Eido, I am not sure if the Times or the poster feels the list is substantially, or even a majority, people who have a tax motive. That’s what my worry is when I read one of those MSM pieces—that people back home are going to get the wrong idea.
But I do think that people who talk about “inconvenience” of keeping their American citizenship by-and-large have a money angle.
You are no doubt right that the Federal Register list is overwhelmingly those who feel a greater attachment to the place that they moved to. For example, years back, there were always a sizable number of Japanese names on the list. Presumably, these were Americans born to Japanese parents in America who wanted to claim their right to Japanese citizenship. Since, in principle, Japan wants its citizens to only have one citizenship, this requires the American to give up the American citizenship.
Hoofin: I agree, and I wrote that comment not as a retort to Adamu — as I suspect he’s on the same page as us wrt why most people really renounce their U.S. citizenship.

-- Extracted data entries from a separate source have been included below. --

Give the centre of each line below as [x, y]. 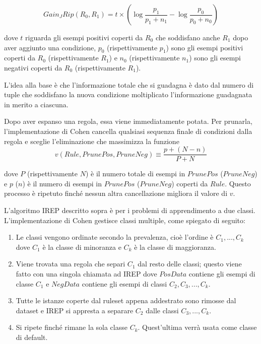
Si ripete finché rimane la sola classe [72, 327]
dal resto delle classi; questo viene [190, 264]
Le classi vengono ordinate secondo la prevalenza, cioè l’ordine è [115, 237]
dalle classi [162, 310]
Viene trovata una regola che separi [71, 264]
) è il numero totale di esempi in [135, 174]
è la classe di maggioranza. [175, 247]
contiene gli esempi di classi [124, 283]

I suspect that the Times reporter was going for Tea Party eyeballs with that article. It’s tax month in the States & the teabaggers are the meme of the hour, so they know an article that makes people think “Wow, U.S. taxes are so out of control that people are giving up their passports to the number one country in the world!” is going to score some cheap eyeballs.

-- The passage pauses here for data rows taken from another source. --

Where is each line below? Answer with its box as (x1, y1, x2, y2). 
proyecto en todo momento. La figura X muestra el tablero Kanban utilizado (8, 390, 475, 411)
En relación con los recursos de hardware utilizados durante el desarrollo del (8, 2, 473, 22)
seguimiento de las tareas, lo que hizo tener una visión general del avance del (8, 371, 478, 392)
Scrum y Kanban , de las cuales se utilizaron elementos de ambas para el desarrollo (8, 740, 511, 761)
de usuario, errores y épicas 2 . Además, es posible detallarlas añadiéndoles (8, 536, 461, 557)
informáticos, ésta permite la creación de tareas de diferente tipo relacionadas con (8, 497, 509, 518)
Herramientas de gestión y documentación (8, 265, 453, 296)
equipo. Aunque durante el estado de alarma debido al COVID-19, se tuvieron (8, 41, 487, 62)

Slate’s Press Box column did a good job of pointing out how completely BS this article is.
Two main points:
1) an article on the same subject apparently used the SAME anonymous source for a lame quote a couple of years earlier.
2) there isn’t even a trend! The year on year total went up for the past couple of years, but that level of fluctuation is normal, and there were more people giving up their citizenship in the mid-90s!